Some derivative properties hold independently of specific values.

Example:
- derivative of addition is linear
- derivative of constant is zero
- chain rule should compose correctly

Property testing checks algebraic invariants rather than individual numeric examples.

Example:

```text
grad(a*x + b*y)
=
a*grad(x) + b*grad(y)
```

Property tests are useful because they scale across many input combinations.

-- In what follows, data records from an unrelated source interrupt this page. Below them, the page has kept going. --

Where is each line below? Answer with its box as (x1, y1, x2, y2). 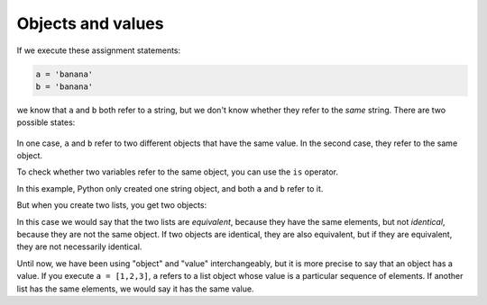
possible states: (16, 117, 76, 128)
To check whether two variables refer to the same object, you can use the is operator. (16, 166, 338, 177)
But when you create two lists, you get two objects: (16, 200, 207, 211)
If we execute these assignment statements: (16, 45, 181, 56)
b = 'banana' (35, 81, 94, 92)
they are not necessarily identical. (16, 241, 142, 252)
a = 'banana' (35, 68, 94, 79)
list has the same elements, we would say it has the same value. (16, 283, 254, 294)
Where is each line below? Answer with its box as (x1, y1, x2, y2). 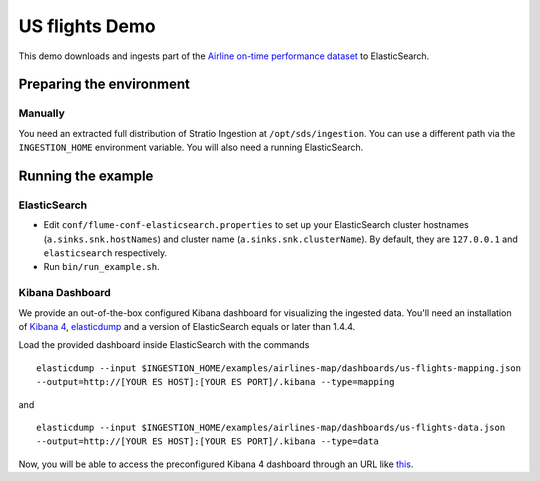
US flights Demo (18, 15, 156, 37)
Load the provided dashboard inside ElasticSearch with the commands (18, 339, 310, 351)
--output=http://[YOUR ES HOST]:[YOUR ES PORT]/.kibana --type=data (36, 436, 379, 447)
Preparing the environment (18, 76, 190, 93)
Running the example (18, 167, 154, 184)
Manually (18, 106, 65, 120)
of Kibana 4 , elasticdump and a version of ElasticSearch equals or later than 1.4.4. (18, 320, 356, 332)
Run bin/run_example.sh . (43, 261, 160, 273)
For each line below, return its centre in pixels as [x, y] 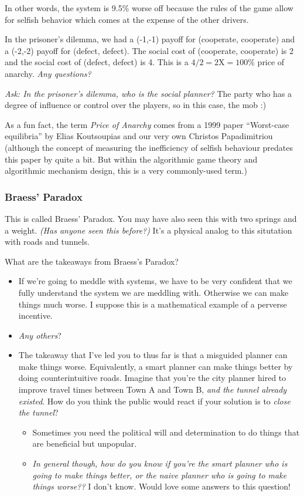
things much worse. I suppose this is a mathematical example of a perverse [153, 304]
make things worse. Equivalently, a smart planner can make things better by [156, 366]
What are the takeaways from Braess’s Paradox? [92, 261]
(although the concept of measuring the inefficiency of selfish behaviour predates [149, 147]
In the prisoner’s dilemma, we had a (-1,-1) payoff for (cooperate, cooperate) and [150, 39]
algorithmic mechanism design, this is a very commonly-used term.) [126, 171]
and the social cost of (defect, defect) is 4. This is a [97, 62]
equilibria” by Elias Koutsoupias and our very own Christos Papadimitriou [139, 136]
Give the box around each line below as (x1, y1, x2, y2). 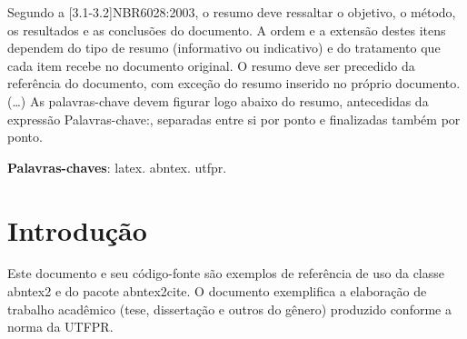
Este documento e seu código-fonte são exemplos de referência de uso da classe (7, 264, 444, 283)
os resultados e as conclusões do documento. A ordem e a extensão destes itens (7, 20, 446, 39)
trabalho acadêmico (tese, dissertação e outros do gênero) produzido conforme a (7, 299, 452, 318)
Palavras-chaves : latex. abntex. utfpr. (7, 157, 227, 176)
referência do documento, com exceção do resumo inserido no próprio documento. (7, 74, 461, 93)
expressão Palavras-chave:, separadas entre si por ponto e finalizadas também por (7, 109, 461, 128)
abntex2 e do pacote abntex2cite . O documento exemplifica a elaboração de (7, 282, 427, 301)
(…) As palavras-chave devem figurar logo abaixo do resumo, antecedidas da (7, 91, 429, 110)

## Graph Integrity Testing

The graph itself should be validated.

Checks:
- no dangling references
- no cycles in acyclic graphs
- valid slot indexes
- backward only visits reachable nodes
- gradients reset correctly
- tape reuse preserves correctness

Minimal invariant:

```text
Every backward rule reads valid primal values and writes valid gradient slots.
```

Violating this usually produces silent corruption.

## Test Organization

A practical AD engine should separate tests by level.

| Test type | Purpose |
|---|---|
| Operator unit tests | Validate local derivative rules |
| Graph tests | Validate traversal and accumulation |
| Numerical tests | Validate stability |
| Randomized tests | Explore broad input space |
| Tensor shape tests | Validate broadcasting and reductions |
| End-to-end optimization tests | Validate realistic training behavior |
| Regression tests | Prevent performance and correctness regressions |

Operator-level tests should dominate. Most AD failures originate there.

## End-to-End Validation

Eventually the engine should optimize a real objective successfully.

Simple example:

$$
f(x) = (x-3)^2
$$

Gradient descent:

```go
x := 0.0

for i := 0; i < 100; i++ {
    var tape Tape

    xv := tape.Var(x)

    diff := tape.Sub(xv, tape.Const(3))
    loss := tape.Mul(diff, diff)

    tape.Backward(loss)

    x -= 0.1 * tape.Grads[xv]
}
```

Expected:

```text
x approaches 3
```

This does not prove the engine is correct, but it validates that gradients are directionally useful.

## Minimal Correctness Contract

A small reverse-mode engine should guarantee:

```text
Backward computes gradients consistent with the chain rule and local operator derivatives, up to floating point arithmetic.
```

Testing exists to validate this contract operationally.

No finite collection of tests proves correctness completely. But a layered testing strategy:
- operator tests
- finite differences
- randomized checks
- graph invariants
- end-to-end optimization

can make derivative failures rare, localizable, and reproducible.